**PROBLEM STATEMENT**
In which lines of the data does the string "true" appear? Copy every one.

**EXERCISE INPUT**
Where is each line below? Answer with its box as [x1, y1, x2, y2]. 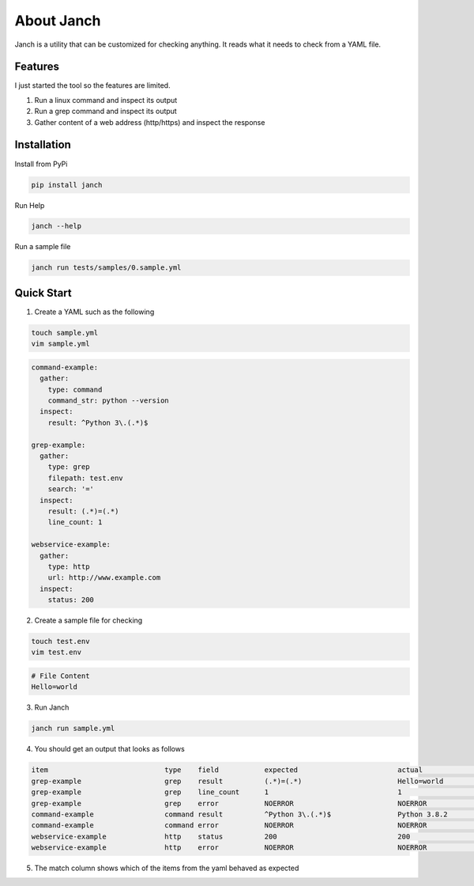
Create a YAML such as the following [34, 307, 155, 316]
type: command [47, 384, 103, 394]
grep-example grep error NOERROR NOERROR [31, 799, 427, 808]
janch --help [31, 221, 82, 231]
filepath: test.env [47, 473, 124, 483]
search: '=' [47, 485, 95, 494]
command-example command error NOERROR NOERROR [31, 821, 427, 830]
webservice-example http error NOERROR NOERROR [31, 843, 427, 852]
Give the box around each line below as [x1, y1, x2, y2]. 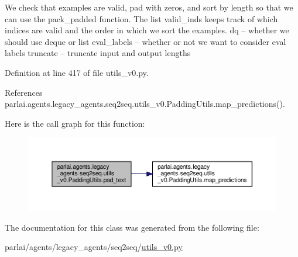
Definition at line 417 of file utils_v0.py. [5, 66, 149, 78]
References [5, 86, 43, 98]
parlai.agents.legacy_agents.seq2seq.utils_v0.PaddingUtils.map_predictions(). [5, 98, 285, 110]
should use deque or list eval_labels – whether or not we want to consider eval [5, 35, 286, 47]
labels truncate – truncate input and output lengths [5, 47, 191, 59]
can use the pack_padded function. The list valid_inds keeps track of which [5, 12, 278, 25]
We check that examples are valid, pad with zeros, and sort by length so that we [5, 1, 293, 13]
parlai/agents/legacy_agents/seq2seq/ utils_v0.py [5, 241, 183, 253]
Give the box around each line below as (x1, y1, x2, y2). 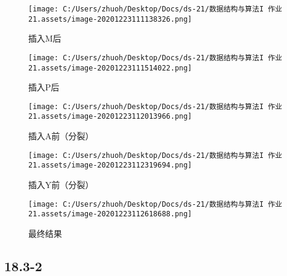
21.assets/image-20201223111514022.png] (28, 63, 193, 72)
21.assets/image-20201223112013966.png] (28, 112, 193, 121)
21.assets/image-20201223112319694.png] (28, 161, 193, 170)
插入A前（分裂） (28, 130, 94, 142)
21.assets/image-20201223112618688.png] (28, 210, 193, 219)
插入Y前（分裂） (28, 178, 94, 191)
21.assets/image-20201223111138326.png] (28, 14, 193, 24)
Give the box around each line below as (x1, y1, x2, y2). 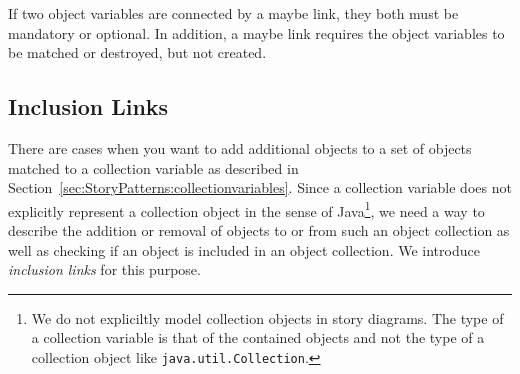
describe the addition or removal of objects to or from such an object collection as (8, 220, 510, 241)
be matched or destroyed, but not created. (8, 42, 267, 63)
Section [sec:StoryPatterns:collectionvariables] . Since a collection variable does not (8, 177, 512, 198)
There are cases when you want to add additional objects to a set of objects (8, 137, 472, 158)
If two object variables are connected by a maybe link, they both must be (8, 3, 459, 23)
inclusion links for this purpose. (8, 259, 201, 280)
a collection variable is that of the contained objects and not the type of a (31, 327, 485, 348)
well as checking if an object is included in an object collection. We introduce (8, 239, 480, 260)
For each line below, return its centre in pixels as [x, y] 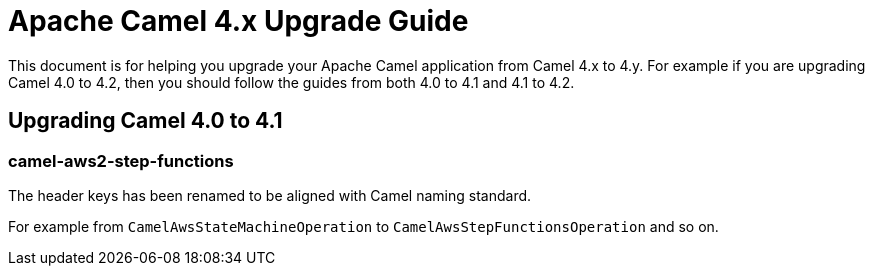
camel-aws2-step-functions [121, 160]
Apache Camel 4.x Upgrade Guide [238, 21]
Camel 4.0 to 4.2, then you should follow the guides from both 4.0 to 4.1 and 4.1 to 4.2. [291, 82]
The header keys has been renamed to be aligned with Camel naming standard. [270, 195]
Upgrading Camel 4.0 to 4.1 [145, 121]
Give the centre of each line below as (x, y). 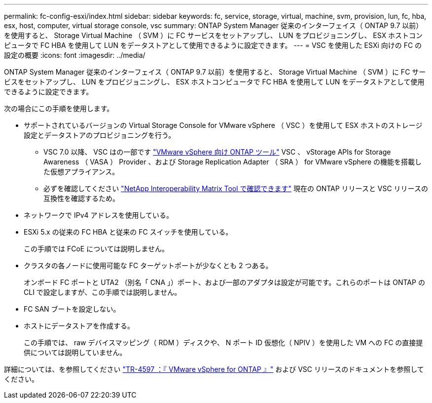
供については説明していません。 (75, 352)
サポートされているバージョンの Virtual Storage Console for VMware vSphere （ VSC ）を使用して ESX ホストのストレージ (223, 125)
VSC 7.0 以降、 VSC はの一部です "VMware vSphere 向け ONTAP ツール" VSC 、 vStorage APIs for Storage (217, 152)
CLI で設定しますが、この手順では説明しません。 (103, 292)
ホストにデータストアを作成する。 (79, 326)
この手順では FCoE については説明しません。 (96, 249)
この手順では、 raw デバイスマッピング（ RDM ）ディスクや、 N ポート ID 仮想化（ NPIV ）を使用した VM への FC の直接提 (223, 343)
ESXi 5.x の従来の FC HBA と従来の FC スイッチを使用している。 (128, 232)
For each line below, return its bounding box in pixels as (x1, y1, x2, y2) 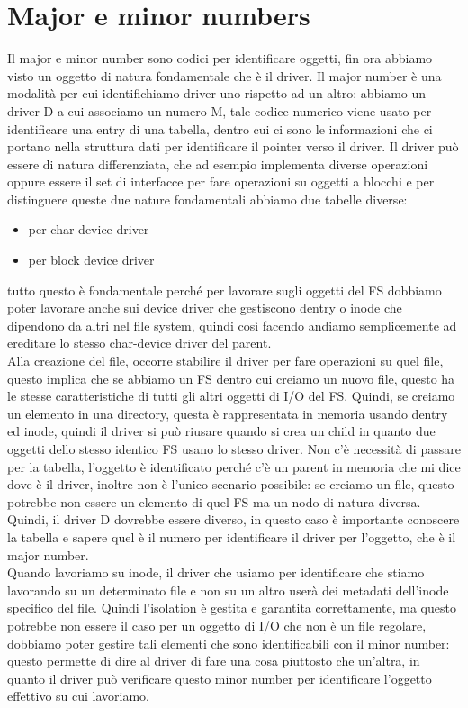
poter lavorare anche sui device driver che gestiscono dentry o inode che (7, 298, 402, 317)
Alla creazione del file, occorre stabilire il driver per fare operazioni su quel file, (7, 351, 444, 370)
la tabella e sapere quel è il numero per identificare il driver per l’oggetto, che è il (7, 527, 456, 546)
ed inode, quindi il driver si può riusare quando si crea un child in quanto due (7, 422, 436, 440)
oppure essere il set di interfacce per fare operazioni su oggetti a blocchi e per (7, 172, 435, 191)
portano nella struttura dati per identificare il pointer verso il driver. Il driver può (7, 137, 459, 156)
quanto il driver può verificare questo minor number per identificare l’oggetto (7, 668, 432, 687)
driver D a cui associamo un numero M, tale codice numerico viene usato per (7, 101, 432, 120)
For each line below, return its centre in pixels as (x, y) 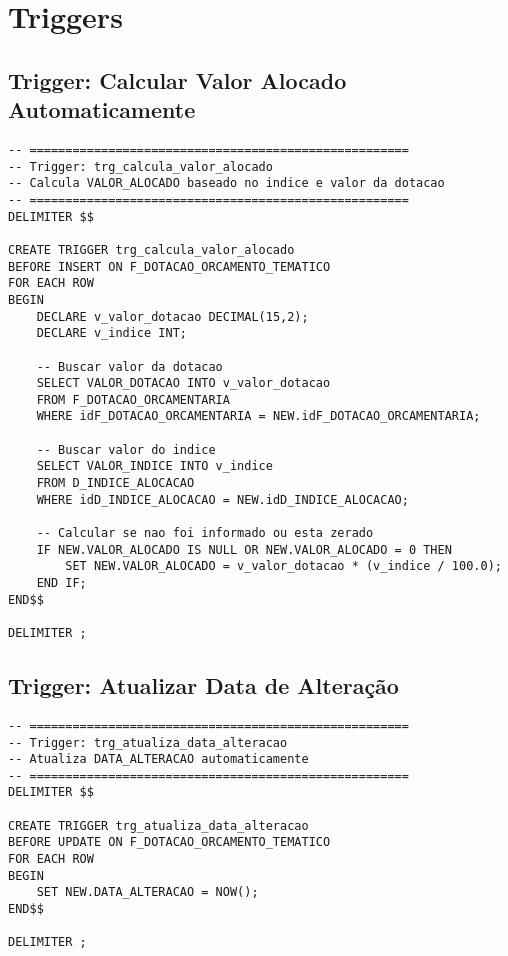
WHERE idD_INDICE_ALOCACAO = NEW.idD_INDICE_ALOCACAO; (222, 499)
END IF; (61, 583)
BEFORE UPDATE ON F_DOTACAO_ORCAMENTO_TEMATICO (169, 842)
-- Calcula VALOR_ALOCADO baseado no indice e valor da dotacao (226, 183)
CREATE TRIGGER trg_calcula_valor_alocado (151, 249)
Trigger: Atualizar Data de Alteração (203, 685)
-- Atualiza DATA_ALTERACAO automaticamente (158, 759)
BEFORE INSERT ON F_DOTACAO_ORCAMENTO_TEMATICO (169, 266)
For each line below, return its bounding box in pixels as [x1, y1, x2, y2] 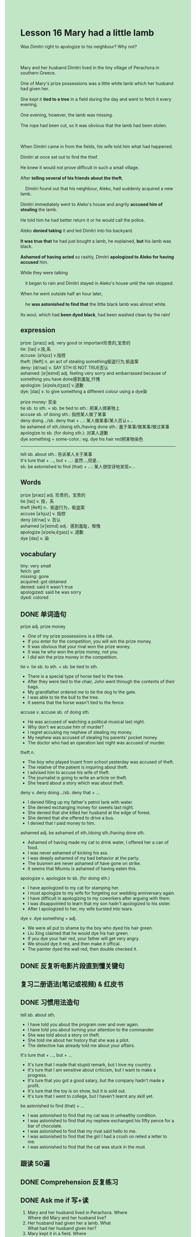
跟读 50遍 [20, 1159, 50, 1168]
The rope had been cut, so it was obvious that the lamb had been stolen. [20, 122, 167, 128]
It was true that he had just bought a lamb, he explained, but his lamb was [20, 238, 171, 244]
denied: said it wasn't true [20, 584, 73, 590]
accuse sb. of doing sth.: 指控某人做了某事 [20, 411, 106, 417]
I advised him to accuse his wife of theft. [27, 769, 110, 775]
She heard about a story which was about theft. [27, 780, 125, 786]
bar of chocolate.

**OUTPUT BELOW**
It was true that he had just bought a lamb, he explained, but his lamb was [20, 238, 171, 244]
denied: said it wasn't true [20, 584, 73, 590]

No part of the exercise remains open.